Le peintre brestois représente des planches, des voiliers, des plages bondées ou encore des bigoudènes. Plusieurs tableaux illustrent la Bretagne d’il y a plusieurs décennies et trouvent donc toute leur place dans le Festival Interceltique de Lorient.

Toutefois, Robert Micheau-Vernez ne se cantonne pas à cela. Son fils précise un peu la chose : « Mon père n’était pas un peintre breton mais plutôt un Breton qui peint. » Ainsi, certains tableaux montrent la Provence, où il vécut, ou alors Venise, où il passa, ainsi que Jérusalem.

La diversité de la création de Robert Micheau-Vernez dépasse de beaucoup le cadre de ta peinture. L’exposition montre cela en comportant certaines des faïences réalisées pour l’entreprise Henriot, à l’origine de la renommée de l’artiste en Bretagne. « Comme un bel arbre cachant la forêt », philosophe son fils, souhaitant rendre justice aux autres créations de son père comme ses dessins et illustrations.

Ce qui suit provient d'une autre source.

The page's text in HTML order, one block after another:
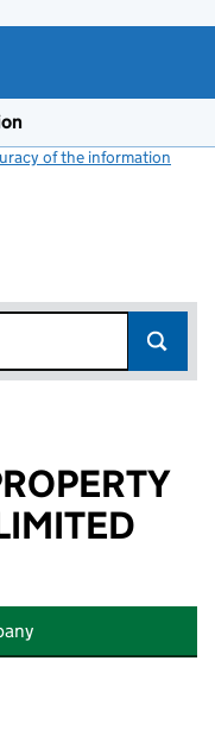
of the information

Ainsi, l’espace culturel accueille quelques affiches réalisées par l’artiste, dont celle de la première édition de la Fête des cornemuses, qui avait eu lieu à Lorient en 1971. Un important symbole puisque cet événement devient, l’année suivante, le Festival Interceltique des cornemuses et, en 1979, le Festival Interceltique de Lorient. Cinquante ans après, cette exposition a donc le goût doux retour aux sources.

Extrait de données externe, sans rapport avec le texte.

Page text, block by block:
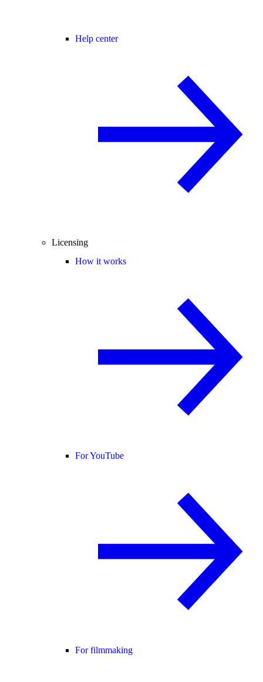
Help center
Licensing
How it works
For YouTube
For filmmaking
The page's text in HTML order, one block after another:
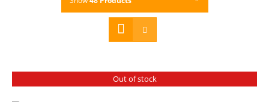
Out of stock
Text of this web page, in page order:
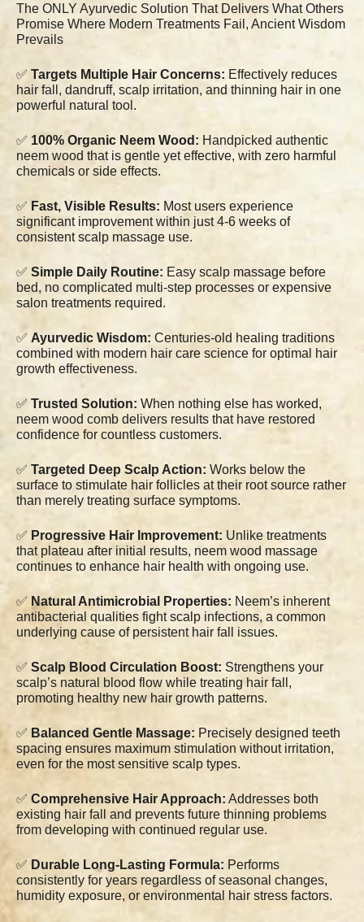
The ONLY Ayurvedic Solution That Delivers What Others
Promise Where Modern Treatments Fail, Ancient Wisdom
Prevails
✅ Targets Multiple Hair Concerns: Effectively reduces
hair fall, dandruff, scalp irritation, and thinning hair in one
powerful natural tool.
✅ 100% Organic Neem Wood: Handpicked authentic
neem wood that is gentle yet effective, with zero harmful
chemicals or side effects.
✅ Fast, Visible Results: Most users experience
significant improvement within just 4-6 weeks of
consistent scalp massage use.
✅ Simple Daily Routine: Easy scalp massage before
bed, no complicated multi-step processes or expensive
salon treatments required.
✅ Ayurvedic Wisdom: Centuries-old healing traditions
combined with modern hair care science for optimal hair
growth effectiveness.
✅ Trusted Solution: When nothing else has worked,
neem wood comb delivers results that have restored
confidence for countless customers.
✅ Targeted Deep Scalp Action: Works below the
surface to stimulate hair follicles at their root source rather
than merely treating surface symptoms.
✅ Progressive Hair Improvement: Unlike treatments
that plateau after initial results, neem wood massage
continues to enhance hair health with ongoing use.
✅ Natural Antimicrobial Properties: Neem’s inherent
antibacterial qualities fight scalp infections, a common
underlying cause of persistent hair fall issues.
✅ Scalp Blood Circulation Boost: Strengthens your
scalp’s natural blood flow while treating hair fall,
promoting healthy new hair growth patterns.
✅ Balanced Gentle Massage: Precisely designed teeth
spacing ensures maximum stimulation without irritation,
even for the most sensitive scalp types.
✅ Comprehensive Hair Approach: Addresses both
existing hair fall and prevents future thinning problems
from developing with continued regular use.
✅ Durable Long-Lasting Formula: Performs
consistently for years regardless of seasonal changes,
humidity exposure, or environmental hair stress factors.

Exposition visible, ce 10 h à 13 h et de 16 h à 19 h, espace culturel des Coureaux à Larmor-Plage.

Publié le 10 août 2021 par Valentin Chomienne – Ouest-France ©

Et pourquoi pas faire estimer ses faïences samedi ? (Ouest-France).

Ce samedi 7 août 2021, à Quimper (Finistère) le conservateur du musée de la Faïence, Bernard Verlingue, expertisera les faïences endormies au fond de vos placards. Avec les amis du musée, il vous racontera leur histoire.

Jérémy Varoquier
Jérémy Varoquier, assistant du conservateur du Musée de la Faïence de Quimper, présente une pièce intéressante examinée par les Amis du Musée de La Faïence en août 2020

Chaque mois d’août, la matinée d’estimation des faïences, au Musée de la Faïence, rue Jean-Baptiste-Bousquet, à Quimper (Finistère) est un rendez-vous prisé des particuliers, amateurs de faïence, qui souhaitent se documenter et connaître la valeur de leurs trésors.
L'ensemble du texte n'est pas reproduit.